Hi Community!

Recently, I learned the Simulated Annealing (SA) technique for the Travelling Salesman Problem (TSP) from qwerty787788's blog. I used the 2-opt method with SA and got a good score. I was wondering how to use the SA for m-TSP. Here only difference is we have m Salesman instead of one. We have to visit all the (n) cities.

I was unable to come up with the state I should keep and how to modify it. How do we precisely allocate cities to salesmen, and how and when do we decide to make a "bad" move like we do in SA? Let's assume we have m <= 100 salesman and n <= 10,000 cities. For simplicity,

Let's assume we have grid, so my idea was to allocate cities <= THRESHOLD distances to nearest salesman in such a way that all cities are allocated. This will give us m lists each lists having the cities assigned to corresponding salesman. Now we do SA on these m-lists one by one using 2-opt. This approach doesn't seem to give good results, as we fixed the city-salesman relationship before doing SA.

Some more questions I would love to get clarity on:

How do we approach such a problem in general where SA can't be done on a complete problem directly?

How do you decide the state? Some general stuff that goes into your mind when deciding the states?

How do we change the approach?
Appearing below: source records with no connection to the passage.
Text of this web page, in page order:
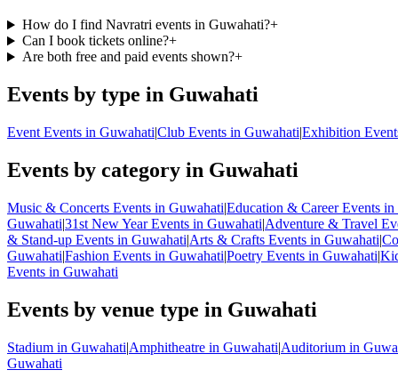
How do I find Navratri events in Guwahati?+
Can I book tickets online?+
Are both free and paid events shown?+
Events by type in Guwahati
Event Events in Guwahati|Club Events in Guwahati|Exhibition
Events by category in Guwahati
Music & Concerts Events in Guwahati|Education & Career Events
Guwahati|31st New Year Events in Guwahati|Adventure & Travel
& Stand-up Events in Guwahati|Arts & Crafts Events in Guwahati|
Guwahati|Fashion Events in Guwahati|Poetry Events in Guwahati|
Events in Guwahati
Events by venue type in Guwahati
Stadium in Guwahati|Amphitheatre in Guwahati|Auditorium in
Guwahati

For example there are two versions I encountered for m-TSP problem:

Minimize the sum of the total distance traveled by all salesmen.

Minimize the maximum total distance traveled by a salesman.

Would be happy to learn and try out similar "standard" optimization problems using SA like assignment problem, vertex cover etc, if there are any resources or problem links you have where we can test against the various other solutions in terms of score. I'm aware of AHC (Atcoder Heuristics Contest) (and Google Hashcode, which I guess is no longer there now).

Also just a bit out of context, in case someone is not aware Psyho has this twitter thread with awesome tips on heuristic problems.

I haven't tried to solve this specific problem, but you can probably add more transitions to your state. For example, with 50% probability, you try to update a random list with 2-opt. With another 50% probability, you pick a random city and move it to a random position in a random other list.

Also, if the number of cities is big (10'000), doing random moves may not work well. Instead, you can pick a random city, greedily find the best position (in all lists) for this city, and move it there.